Ist der Wärmeaustausch zur Luft mit Lamellen ohne Lack nicht eh besser?


----------



## Tetrahydrocannabinol (21. Januar 2019)

Sicher, aber nur marginal und sieht halt nicht schick aus.


----------



## knightmare80 (21. Januar 2019)

Wenn ich nur Lamellen wollte, ohne Lack, dann kann ich auch welche nehmen die gleichmäßig NICHT Lackiert sind. bei mir ist ja in der Mitte ein Fleck nicht Lackiert. Das geht gar nicht und sieht sch*** aus.
Aber da es der erste Radiator war, wo mir das passiert ist, ist es ok. Habe ja noch eine Lösung gefunden das man das nicht sehen kann.
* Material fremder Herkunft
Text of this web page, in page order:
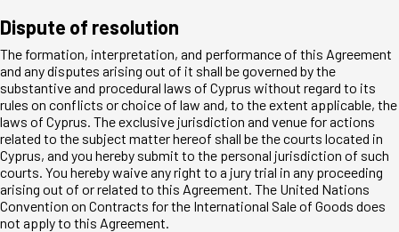
Dispute of resolution
The formation, interpretation, and performance of this Agreement
and any disputes arising out of it shall be governed by the
substantive and procedural laws of Cyprus without regard to its
rules on conflicts or choice of law and, to the extent applicable, the
laws of Cyprus. The exclusive jurisdiction and venue for actions
related to the subject matter hereof shall be the courts located in
Cyprus, and you hereby submit to the personal jurisdiction of such
courts. You hereby waive any right to a jury trial in any proceeding
arising out of or related to this Agreement. The United Nations
Convention on Contracts for the International Sale of Goods does
not apply to this Agreement.
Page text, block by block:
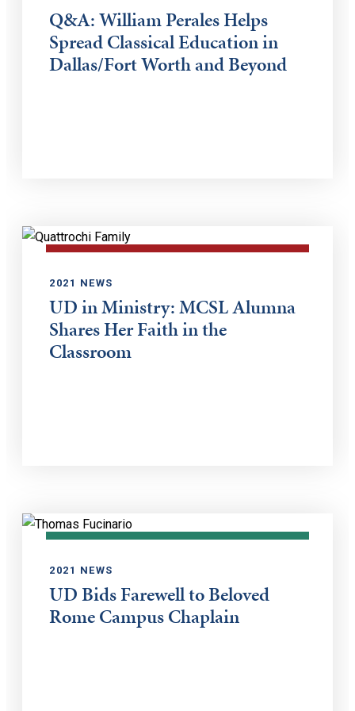
Q&A: William Perales Helps
Spread Classical Education in
Dallas/Fort Worth and Beyond
2021 NEWS
UD in Ministry: MCSL Alumna
Shares Her Faith in the
Classroom
2021 NEWS
UD Bids Farewell to Beloved
Rome Campus Chaplain
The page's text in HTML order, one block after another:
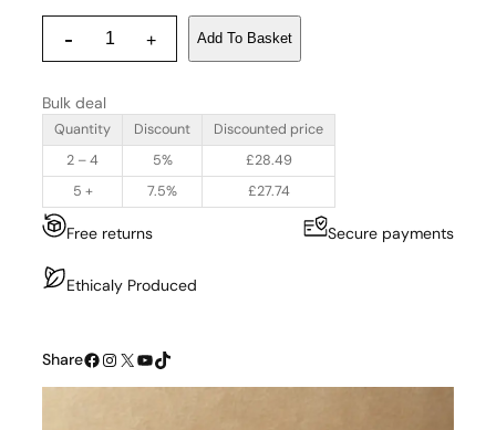
i
P
o
d
c
t
T
o
- + Add To Basket
Bulk deal
Quantity Discount
Discounted price
2 – 4
5% £28.49
5 +
7.5% £27.74
Free returns Secure payments
Ethicaly Produced
ShareFacebook Instagram X YouTube TikTok
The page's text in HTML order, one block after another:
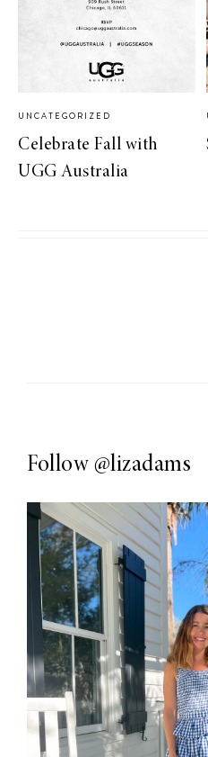
UNCATEGORIZED
Celebrate Fall with
UGG Australia
Follow @lizadams

Finde das Konzept aber an sich echt Spitze. Also Ein und Auslass auf der anderen Seite.


----------



## Ace (22. Januar 2019)

Ich habe auch 2x 240er  Alphacool Radis ist ganz normal das die so aussehen.


----------



## knightmare80 (23. Januar 2019)

Ich schicke meinen jetzt doch zurück hole mir lieber den Aquacomputer airplex radical 2/240, Alu-Lamellen | Radiatoren aktiv | Radiatoren | Wasserkuehlung | Aquatuning Germany
Auch wenn ich enttäuscht bin das nicht genügend Halteplättchen dabei sind, das ist echt bei dem Preis noch drin.  *Meine einzigste Kritik.*


----------